(Stored items)
****************

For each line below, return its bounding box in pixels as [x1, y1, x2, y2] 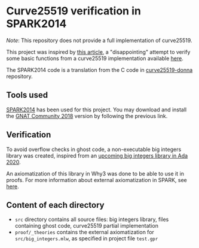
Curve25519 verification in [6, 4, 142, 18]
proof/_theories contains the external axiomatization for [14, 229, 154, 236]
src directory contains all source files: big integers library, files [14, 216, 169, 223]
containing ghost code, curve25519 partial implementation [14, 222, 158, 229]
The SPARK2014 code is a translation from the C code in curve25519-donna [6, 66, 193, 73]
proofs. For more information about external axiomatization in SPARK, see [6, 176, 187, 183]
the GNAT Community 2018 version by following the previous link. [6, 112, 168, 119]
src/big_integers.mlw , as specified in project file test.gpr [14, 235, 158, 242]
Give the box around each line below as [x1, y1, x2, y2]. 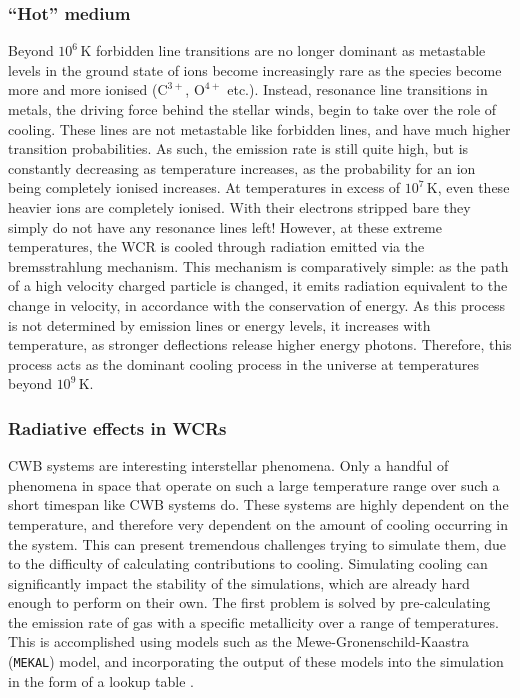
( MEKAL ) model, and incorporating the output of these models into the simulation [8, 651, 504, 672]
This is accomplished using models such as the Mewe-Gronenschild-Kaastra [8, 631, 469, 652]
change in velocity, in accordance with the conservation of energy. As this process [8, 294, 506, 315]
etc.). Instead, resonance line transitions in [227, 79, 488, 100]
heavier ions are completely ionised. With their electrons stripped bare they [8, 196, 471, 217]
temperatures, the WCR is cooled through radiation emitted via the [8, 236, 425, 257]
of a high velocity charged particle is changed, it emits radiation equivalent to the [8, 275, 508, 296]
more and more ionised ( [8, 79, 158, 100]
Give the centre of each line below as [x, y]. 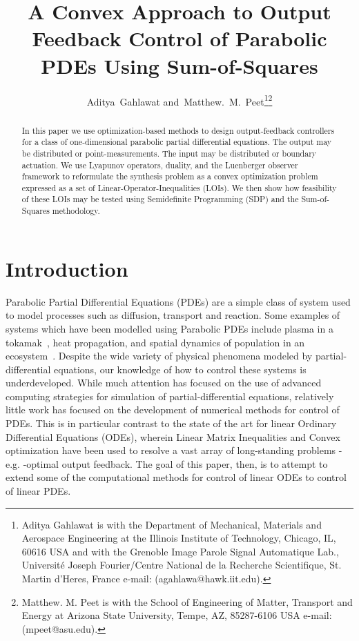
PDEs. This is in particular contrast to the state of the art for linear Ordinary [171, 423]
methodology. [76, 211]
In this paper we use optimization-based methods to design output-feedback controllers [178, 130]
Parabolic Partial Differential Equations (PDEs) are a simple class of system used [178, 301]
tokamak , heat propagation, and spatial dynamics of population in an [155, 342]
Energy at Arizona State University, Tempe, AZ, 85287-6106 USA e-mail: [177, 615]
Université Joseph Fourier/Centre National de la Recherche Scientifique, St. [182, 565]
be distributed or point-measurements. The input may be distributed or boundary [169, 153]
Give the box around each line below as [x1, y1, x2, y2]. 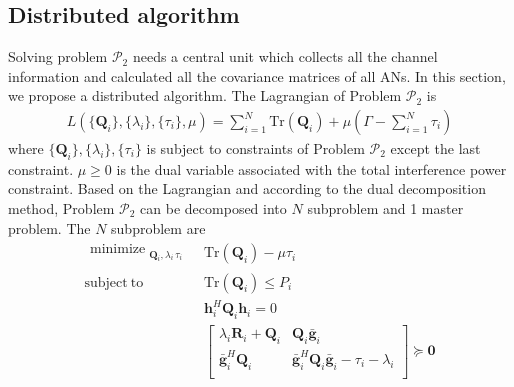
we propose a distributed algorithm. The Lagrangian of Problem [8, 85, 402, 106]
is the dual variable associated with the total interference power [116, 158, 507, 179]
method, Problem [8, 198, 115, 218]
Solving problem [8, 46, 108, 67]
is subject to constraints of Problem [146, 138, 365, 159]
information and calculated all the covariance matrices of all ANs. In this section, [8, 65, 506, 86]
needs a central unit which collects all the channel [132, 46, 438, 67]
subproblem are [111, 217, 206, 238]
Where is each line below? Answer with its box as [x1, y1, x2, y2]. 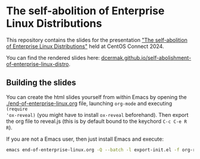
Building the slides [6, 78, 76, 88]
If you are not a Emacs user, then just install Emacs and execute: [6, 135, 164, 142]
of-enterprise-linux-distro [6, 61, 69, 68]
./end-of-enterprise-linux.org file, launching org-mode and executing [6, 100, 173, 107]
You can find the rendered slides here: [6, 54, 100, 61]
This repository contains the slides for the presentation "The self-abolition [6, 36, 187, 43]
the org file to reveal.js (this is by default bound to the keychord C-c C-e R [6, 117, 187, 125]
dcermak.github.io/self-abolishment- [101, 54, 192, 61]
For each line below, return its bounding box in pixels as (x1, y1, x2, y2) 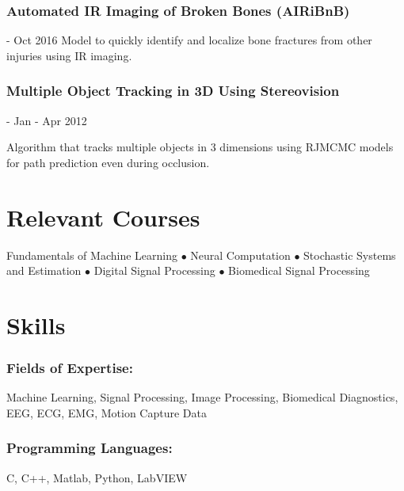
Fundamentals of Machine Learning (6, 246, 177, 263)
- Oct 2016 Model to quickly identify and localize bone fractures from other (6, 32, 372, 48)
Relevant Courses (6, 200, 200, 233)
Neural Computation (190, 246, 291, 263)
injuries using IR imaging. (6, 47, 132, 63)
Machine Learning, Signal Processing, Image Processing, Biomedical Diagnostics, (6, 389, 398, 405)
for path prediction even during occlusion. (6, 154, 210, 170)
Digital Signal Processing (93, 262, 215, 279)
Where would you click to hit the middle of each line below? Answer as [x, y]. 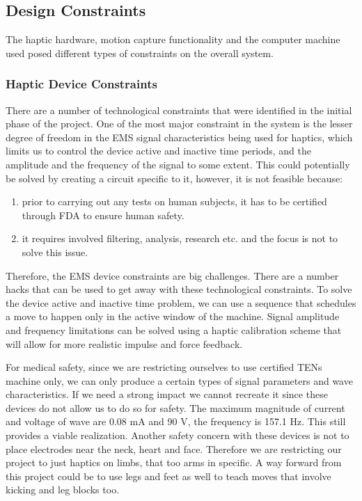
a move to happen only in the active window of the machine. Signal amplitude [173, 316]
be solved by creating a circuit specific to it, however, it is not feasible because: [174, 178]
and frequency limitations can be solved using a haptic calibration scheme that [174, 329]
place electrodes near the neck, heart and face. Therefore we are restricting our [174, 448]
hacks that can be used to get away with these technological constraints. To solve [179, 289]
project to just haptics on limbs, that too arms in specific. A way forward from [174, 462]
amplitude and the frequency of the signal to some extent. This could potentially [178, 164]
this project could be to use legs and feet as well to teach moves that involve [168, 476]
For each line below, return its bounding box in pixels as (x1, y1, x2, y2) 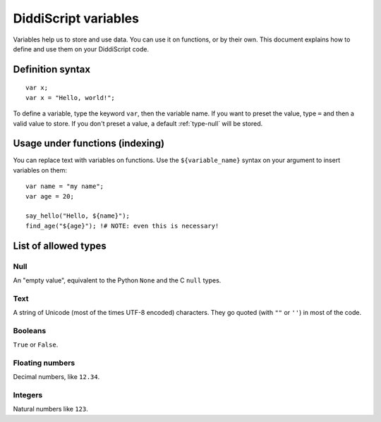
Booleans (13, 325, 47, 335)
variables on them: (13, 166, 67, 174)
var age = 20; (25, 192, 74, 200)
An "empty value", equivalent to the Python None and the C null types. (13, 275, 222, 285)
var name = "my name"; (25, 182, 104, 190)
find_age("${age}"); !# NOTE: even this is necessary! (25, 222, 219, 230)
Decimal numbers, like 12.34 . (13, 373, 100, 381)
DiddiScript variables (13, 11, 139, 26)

****************

◆ Action item: Output only the lines above from the one containing "heavier ions are" to the one containing "needs a central", both included, exactly as written and with no pictures.

◆ Result:
heavier ions are completely ionised. With their electrons stripped bare they [8, 196, 471, 217]
temperatures, the WCR is cooled through radiation emitted via the [8, 236, 425, 257]
of a high velocity charged particle is changed, it emits radiation equivalent to the [8, 275, 508, 296]
more and more ionised ( [8, 79, 158, 100]
Give the centre of each line below as [x, y]. 
PDEs. This is in particular contrast to the state of the art for linear Ordinary [171, 423]
methodology. [76, 211]
In this paper we use optimization-based methods to design output-feedback controllers [178, 130]
Parabolic Partial Differential Equations (PDEs) are a simple class of system used [178, 301]
tokamak , heat propagation, and spatial dynamics of population in an [155, 342]
Energy at Arizona State University, Tempe, AZ, 85287-6106 USA e-mail: [177, 615]
Université Joseph Fourier/Centre National de la Recherche Scientifique, St. [182, 565]
be distributed or point-measurements. The input may be distributed or boundary [169, 153]
Give the box around each line below as [x1, y1, x2, y2]. 
we propose a distributed algorithm. The Lagrangian of Problem [8, 85, 402, 106]
is the dual variable associated with the total interference power [116, 158, 507, 179]
method, Problem [8, 198, 115, 218]
Solving problem [8, 46, 108, 67]
is subject to constraints of Problem [146, 138, 365, 159]
information and calculated all the covariance matrices of all ANs. In this section, [8, 65, 506, 86]
needs a central unit which collects all the channel [132, 46, 438, 67]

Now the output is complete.